For experts, the economic and financial impact of the stand-off between Qatar and Saudi Arabia is "weakening", but there are still factors of uncertainty. Liquidity flow and the intervention of the Central Bank offset the 40 billion dollar hole. The possible drop in hydrocarbon prices is worrying.
Doha (AsiaNews / Agencies) - The economic and financial impact of the more than nine month Saudi Arabian blockade on Doha "are weakening"; however, there are still "certain elements of risk" for the Gulf emirate. This is what the experts of the International Monetary Fund (IMF) say, according to which the Doha leaders have been able to open new avenues to trade and the growth indices remain always positive.
For months Qatar has been at the center of a serious political, diplomatic and economic crisis that pits it against the other Gulf countries, led by Riyadh. According to some, the clash between Qatar and Saudi Arabia originates from the ties between Doha and Tehran, the number one enemy of the Saudis in the region, and the supposed support for terrorist groups.
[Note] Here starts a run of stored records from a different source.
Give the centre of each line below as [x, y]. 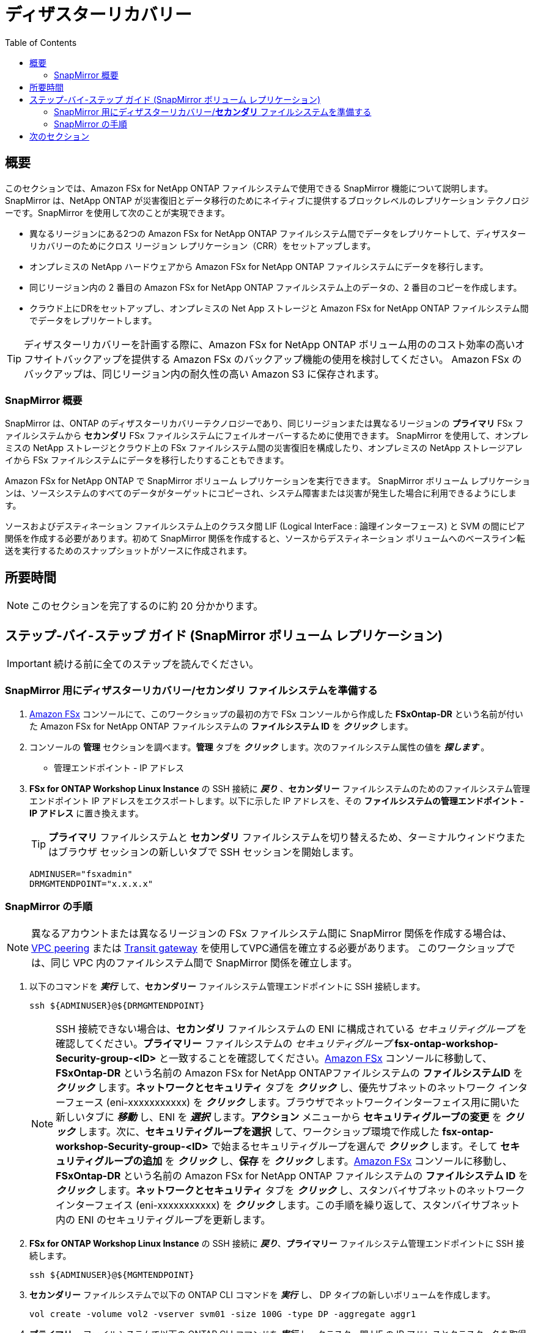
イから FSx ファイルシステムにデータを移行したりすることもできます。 [147, 460]
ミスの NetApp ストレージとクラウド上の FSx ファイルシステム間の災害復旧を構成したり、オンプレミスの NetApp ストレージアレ [264, 448]
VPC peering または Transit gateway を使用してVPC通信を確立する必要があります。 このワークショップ [268, 948]
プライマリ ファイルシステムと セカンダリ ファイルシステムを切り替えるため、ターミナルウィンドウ [277, 837]
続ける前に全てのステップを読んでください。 [156, 664]
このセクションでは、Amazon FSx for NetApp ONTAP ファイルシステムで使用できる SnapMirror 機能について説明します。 [249, 188]
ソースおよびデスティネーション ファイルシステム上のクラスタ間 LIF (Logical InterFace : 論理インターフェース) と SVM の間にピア [265, 526]
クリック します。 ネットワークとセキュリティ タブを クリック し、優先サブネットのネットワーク [276, 1087]

In fact behind the controversy - which also involved the Qatar Al Jazeera satellite channel, which Riyadh wants shut down - there would be a counterattack within Sunni Islam and, in particular, between Doha and Abu Dhabi.
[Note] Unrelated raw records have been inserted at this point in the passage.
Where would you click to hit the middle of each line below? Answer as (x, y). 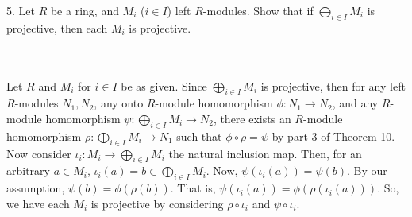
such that (199, 136)
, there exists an (252, 118)
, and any (355, 103)
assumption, (36, 188)
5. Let (21, 10)
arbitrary (28, 170)
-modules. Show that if (258, 10)
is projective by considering (157, 203)
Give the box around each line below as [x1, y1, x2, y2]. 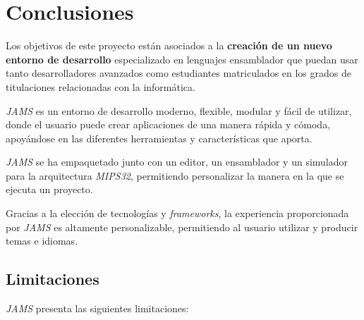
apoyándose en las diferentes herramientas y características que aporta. [6, 130, 313, 145]
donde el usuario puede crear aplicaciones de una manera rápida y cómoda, [6, 117, 331, 132]
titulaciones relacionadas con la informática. [6, 79, 195, 94]
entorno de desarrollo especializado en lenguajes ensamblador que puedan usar [6, 51, 358, 66]
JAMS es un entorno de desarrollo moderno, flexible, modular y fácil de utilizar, [6, 103, 352, 118]
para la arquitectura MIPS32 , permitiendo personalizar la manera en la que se [6, 168, 344, 183]
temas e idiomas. [6, 233, 78, 248]
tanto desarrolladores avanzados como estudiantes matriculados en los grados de [6, 66, 351, 80]

An IMF report released in recent days shows that the effects of the economic blockade imposed by Saudi Arabia, United Arab Emirates, Bahrain and Egypt - which cut off all diplomatic and commercial relations with Doha last June – have been "transitory" . If, on the one hand, foreign financing and private deposits decreased by about 40 billion dollars, on the other hand the decline was offset by injections of liquidity by the Central Bank and the Qatar investment authority.
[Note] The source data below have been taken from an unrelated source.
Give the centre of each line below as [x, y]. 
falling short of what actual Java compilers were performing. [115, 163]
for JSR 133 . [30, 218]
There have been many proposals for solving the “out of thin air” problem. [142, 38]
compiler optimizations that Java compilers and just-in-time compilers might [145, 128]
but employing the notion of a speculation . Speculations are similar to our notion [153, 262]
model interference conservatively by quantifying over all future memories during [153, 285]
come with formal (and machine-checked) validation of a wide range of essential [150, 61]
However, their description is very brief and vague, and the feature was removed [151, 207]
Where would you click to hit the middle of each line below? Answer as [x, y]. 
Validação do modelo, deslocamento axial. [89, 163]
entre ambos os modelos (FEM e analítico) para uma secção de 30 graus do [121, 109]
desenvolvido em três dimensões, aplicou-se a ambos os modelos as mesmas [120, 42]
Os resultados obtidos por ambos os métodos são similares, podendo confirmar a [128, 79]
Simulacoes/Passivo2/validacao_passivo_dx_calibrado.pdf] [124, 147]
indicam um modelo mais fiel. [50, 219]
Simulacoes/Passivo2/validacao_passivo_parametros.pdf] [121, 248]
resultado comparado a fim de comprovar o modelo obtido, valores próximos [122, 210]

Like other Gulf nations that base their wealth on energy production, Qatar has suffered the backlash caused by the global collapse in oil and natural gas prices. This has imposed the introduction of austerity measures based to guarantee the state budget, in the face of a series of economic indicators that show a negative balance: in the non-hydrocarbons, 2017 showed a growth of 4%, down from at 5.6% of the previous year. Last year's Gross Domestic Product (GDP) stood at 2.1%, a slight decline compared to 2.2% in 2016. The budget deficit fell to 6.0% of GDP, compared to 9, 2% of the previous year.
The great crisis that was feared due to the blockade of the Gulf countries did not materialize, but according to IMF experts, elements of risk remain. The main ones, they explain, "concern the possibility of a fall in oil prices, the application of fiscal measures and the uncertainties linked to the persistence of the diplomatic controversy".
In the past, Qatar depended largely on imports from neighbouring Saudi Arabia for food stocks, including milk and other dairy products. Hence the need for 2.7 million inhabitants to find alternative sources for food supplies [read Turkey, Iran and Morocco], while strengthening domestic production.